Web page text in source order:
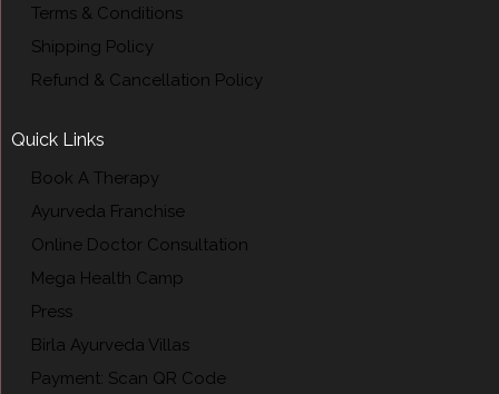
Terms & Conditions
Shipping Policy
Refund & Cancellation Policy
Quick Links
Book A Therapy
Ayurveda Franchise
Online Doctor Consultation
Mega Health Camp
Press
Birla Ayurveda Villas
Payment: Scan QR Code
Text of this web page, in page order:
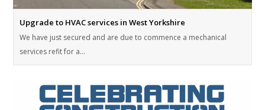
Upgrade to HVAC services in West Yorkshire
We have just secured and are due to commence a mechanical
services refit for a…
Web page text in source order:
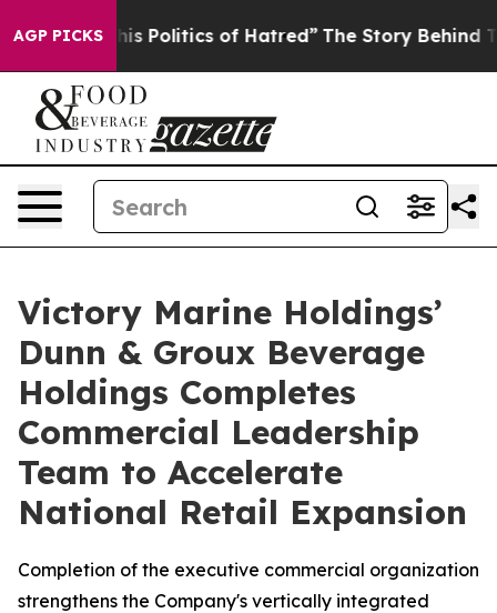
AGP PICKS
Politics of Hatred” The Story Behind Trump’s
Victory Marine Holdings’
Dunn & Groux Beverage
Holdings Completes
Commercial Leadership
Team to Accelerate
National Retail Expansion
Completion of the executive commercial organization
strengthens the Company's vertically integrated

■ **INSTRUCTIONS TO FOLLOW**: Repeat word for word, and nothing more, the lines between the line containing "Text of this" and the last line of the records above, inclusive, without pictures.

■ **TASK RESULT**:
Text of this web page, in page order:
Upgrade to HVAC services in West Yorkshire
We have just secured and are due to commence a mechanical
services refit for a…
Web page text in source order:
AGP PICKS
Politics of Hatred” The Story Behind Trump’s
Victory Marine Holdings’
Dunn & Groux Beverage
Holdings Completes
Commercial Leadership
Team to Accelerate
National Retail Expansion
Completion of the executive commercial organization
strengthens the Company's vertically integrated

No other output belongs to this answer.